- Born: Buckner Harrison Payne August 10, 1799
- Died: June 1, 1883 (aged 83) Davidson County, Tennessee, U.S.
- Resting place: Mount Olivet Cemetery
- Other name: Ariel
- Occupations: Clergyman, publisher
- Known for: Ariel: or the Ethnological Origin of the Negro

= Buckner H. Payne =

American clergyman and pamphleteer

Colonel Buckner H. Payne (August 10, 1799 − June 1, 1883) was an American clergyman, publisher and pamphleteer, labelled a racist by posterity. Under the pseudonym of Ariel, Payne authored a racist pamphlet, offering a counter-argument to the Curse of Ham, suggesting instead that blacks did not descend from Ham (Cham) (and thus not from Adam and Eve), and that blacks had no soul.

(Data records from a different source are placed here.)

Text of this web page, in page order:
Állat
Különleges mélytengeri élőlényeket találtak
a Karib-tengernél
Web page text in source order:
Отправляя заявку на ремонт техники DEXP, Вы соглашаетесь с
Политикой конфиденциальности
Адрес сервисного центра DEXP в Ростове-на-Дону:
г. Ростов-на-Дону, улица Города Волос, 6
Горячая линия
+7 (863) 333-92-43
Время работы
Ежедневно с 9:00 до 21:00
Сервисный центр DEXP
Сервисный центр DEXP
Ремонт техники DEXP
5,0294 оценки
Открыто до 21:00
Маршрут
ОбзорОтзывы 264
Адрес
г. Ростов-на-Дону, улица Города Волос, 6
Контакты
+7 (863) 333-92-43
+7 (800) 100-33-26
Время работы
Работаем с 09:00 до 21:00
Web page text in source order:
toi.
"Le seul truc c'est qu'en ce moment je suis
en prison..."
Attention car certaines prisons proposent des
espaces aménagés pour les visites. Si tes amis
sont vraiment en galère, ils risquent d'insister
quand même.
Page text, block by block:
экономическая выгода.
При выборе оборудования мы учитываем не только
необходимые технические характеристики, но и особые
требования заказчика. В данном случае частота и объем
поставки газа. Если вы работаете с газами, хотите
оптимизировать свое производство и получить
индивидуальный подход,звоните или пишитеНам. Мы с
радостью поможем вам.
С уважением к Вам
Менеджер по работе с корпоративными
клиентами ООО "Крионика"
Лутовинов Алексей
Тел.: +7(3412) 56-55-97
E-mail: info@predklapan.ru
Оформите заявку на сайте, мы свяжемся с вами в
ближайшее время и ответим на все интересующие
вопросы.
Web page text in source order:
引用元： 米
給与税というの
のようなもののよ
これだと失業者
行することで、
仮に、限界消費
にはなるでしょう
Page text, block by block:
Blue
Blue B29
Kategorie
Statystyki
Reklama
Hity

Payne was "at one time considered the greatest logician in the South." After his death, Payne's work continued to influence racist authors.

==Early life==
Buckner H. Payne was born on August 10, 1799.

==Career==
Payne was a clergyman and publisher. He was also a member of Payne, James & Co.

Under the pseudonym of Ariel, Payne was the author of Ariel: or the Ethnological Origin of the Negro, an 1867 racist pamphlet about blacks. In it, he suggested that blacks did not descend from Ham, son of Noah, and thus did not descend from Adam and Eve. Instead, he argued that they were Pre-Adamite and they descended from an animal on Noah's Ark. As a result, he rejected the Curse of Ham, and suggested that they had no soul.

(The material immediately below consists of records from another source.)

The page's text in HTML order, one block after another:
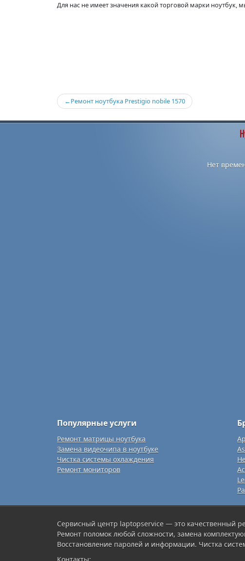
Для нас не имеет значения какой торговой марки ноутбук,
Навигация
Ремонт ноутбука Prestigio nobile 1570
Нет
Популярные услуги
Ремонт матрицы ноутбука
Замена видеочипа в ноутбуке
Чистка системы охлаждения
Ремонт мониторов
Сервисный центр laptopservice — это качественный
Ремонт поломок любой сложности, замена
Восстановление паролей и информации. Чистка
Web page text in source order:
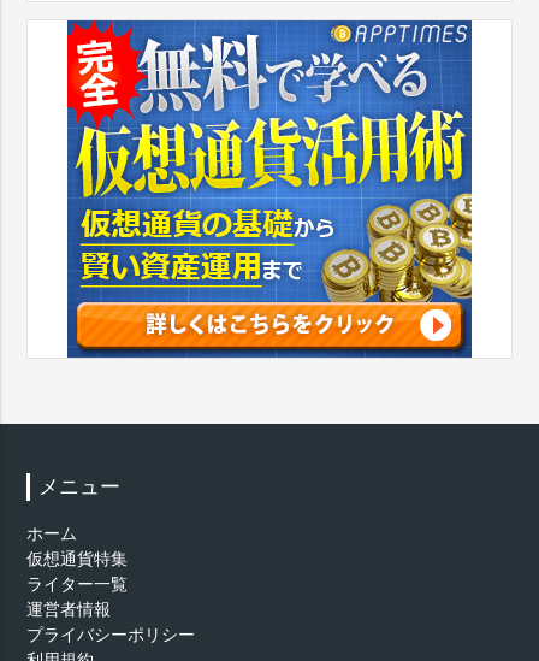
メニュー
ホーム
仮想通貨特集
ライター一覧
運営者情報
プライバシーポリシー
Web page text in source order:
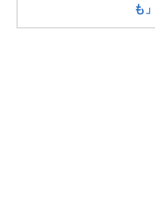
も
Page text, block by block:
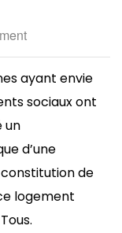
ayant envie
sociaux ont
un
d’une
de
logement
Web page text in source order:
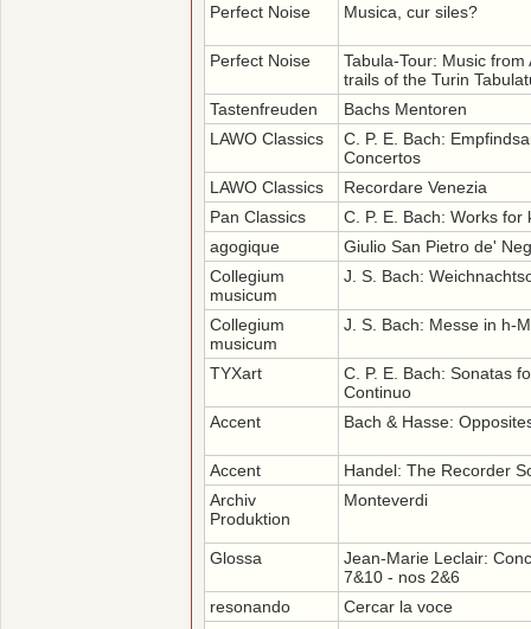
Perfect Noise Musica, cur siles?
Perfect Noise
Tabula-Tour: Music
trails of the Turin
Tastenfreuden
Bachs Mentoren
LAWO Classics
C. P. E. Bach:
Concertos
LAWO Classics
Recordare Venezia
Pan Classics
C. P. E. Bach: Works for
agogique
Giulio San Pietro de'
Collegium
musicum
J. S. Bach:
Collegium
musicum
J. S. Bach: Messe in h-
TYXart
C. P. E. Bach: Sonatas
Continuo
Accent
Bach & Hasse:
Accent
Handel: The Recorder
Archiv
Produktion
Monteverdi
Glossa
Jean-Marie Leclair:
7&10 - nos 2&6
resonando
Cercar la voce
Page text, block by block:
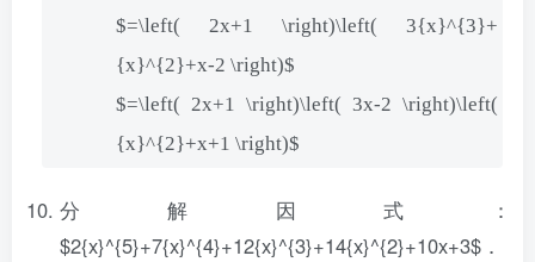
$=\left( 2x+1 \right)\left( 3{x}^{3}+
{x}^{2}+x-2 \right)$
$=\left( 2x+1 \right)\left( 3x-2 \right)\left(
{x}^{2}+x+1 \right)$
分解因式：
$2{x}^{5}+7{x}^{4}+12{x}^{3}+14{x}^{2}+10x+3$．

Payne's pamphlet "created much talk." His ideas challenged the status quo of White Supremacy, which rested upon the Curse of Ham. Shortly after its publication, Robert A. Young, a minister of the Methodist Episcopal Church, South, published a response based on scientific arguments. Meanwhile, a literate former slave from Georgia, Harrison Berry, dismissed the pamphlet as confused and misguided. Nevertheless, Payne was "at one time considered the greatest logician in the South."

Payne was falsely accused of murder in 1868. His case went to the Tennessee Supreme Court.

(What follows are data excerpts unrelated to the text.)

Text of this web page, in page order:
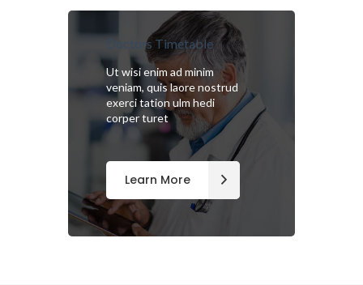
Doctors Timetable
Ut wisi enim ad minim
veniam, quis laore nostrud
exerci tation ulm hedi
corper turet
Learn More
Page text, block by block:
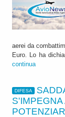
aerei da
Euro. Lo ha
continua
DIFESA
S'IMPEGNA
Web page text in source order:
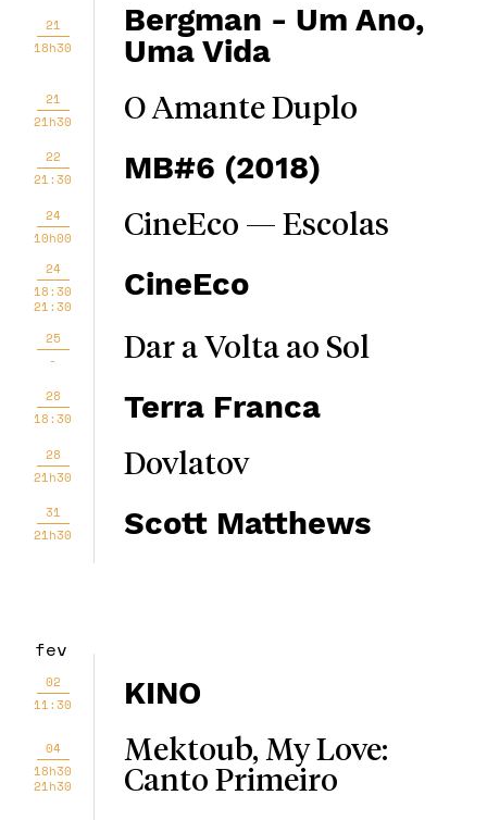
21
18h30
Bergman - Um Ano,
Uma Vida
21
21h30
O Amante Duplo
22
21:30
MB#6 (2018)
24
10h00
CineEco — Escolas
24
18:30
21:30
CineEco
25
-
Dar a Volta ao Sol
28
18:30
Terra Franca
28
21h30
Dovlatov
31
21h30
Scott Matthews
fev
02
11:30
KINO
04
18h30
21h30
Mektoub, My Love:
Canto Primeiro
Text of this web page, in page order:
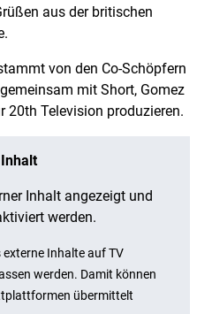
aus der britischen
von den Co-Schöpfern
mit Short, Gomez
20th Television produzieren.
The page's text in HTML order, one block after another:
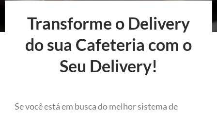
Transforme o Delivery
do sua Cafeteria com o
Seu Delivery!
Se você está em busca do melhor sistema de
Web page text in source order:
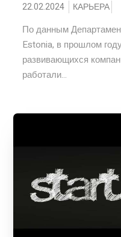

According to his obituaries, Payne predicted the assassination of President James A. Garfield one year before it happened. He also predicted the smallpox epidemic in 1880, which occurred in 1883. Additionally, he predicted his own death for the last day of May 1883.

==Decline, death and legacy==
Payne was interned in an asylum in Davidson County, Tennessee in 1879. He died poor and blind in 1889, at the age of eighty-four. He was buried in a lumber square box without screws at Mount Olivet Cemetery in Nashville, Tennessee.